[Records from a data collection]
━━━━━━━━━━━━━━━━
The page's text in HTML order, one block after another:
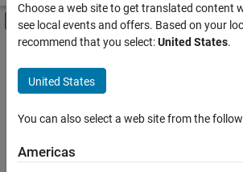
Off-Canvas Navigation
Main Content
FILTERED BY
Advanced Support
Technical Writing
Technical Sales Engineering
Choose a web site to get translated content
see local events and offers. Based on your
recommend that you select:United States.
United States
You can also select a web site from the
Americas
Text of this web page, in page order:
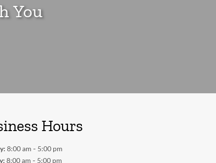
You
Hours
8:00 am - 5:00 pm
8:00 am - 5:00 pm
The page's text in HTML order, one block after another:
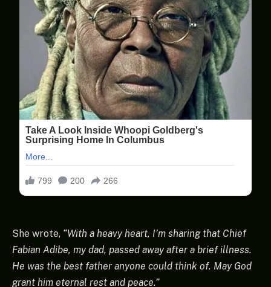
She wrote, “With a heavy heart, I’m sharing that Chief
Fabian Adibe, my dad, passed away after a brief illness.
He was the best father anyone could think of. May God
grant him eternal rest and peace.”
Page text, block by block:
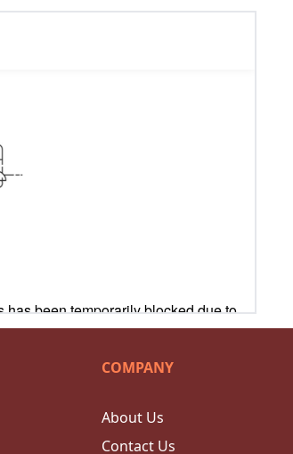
━━━━━━━━━━━━━━━━
# [What the exercise asks]
When you output the entries, keep each line exactly as it is and leave out any pictures.

# [Output of the task]
The page's text in HTML order, one block after another:
Off-Canvas Navigation
Main Content
FILTERED BY
Advanced Support
Technical Writing
Technical Sales Engineering
Choose a web site to get translated content
see local events and offers. Based on your
recommend that you select:United States.
United States
You can also select a web site from the
Americas
Text of this web page, in page order:
You
Hours
8:00 am - 5:00 pm
8:00 am - 5:00 pm
The page's text in HTML order, one block after another:
She wrote, “With a heavy heart, I’m sharing that Chief
Fabian Adibe, my dad, passed away after a brief illness.
He was the best father anyone could think of. May God
grant him eternal rest and peace.”
Page text, block by block:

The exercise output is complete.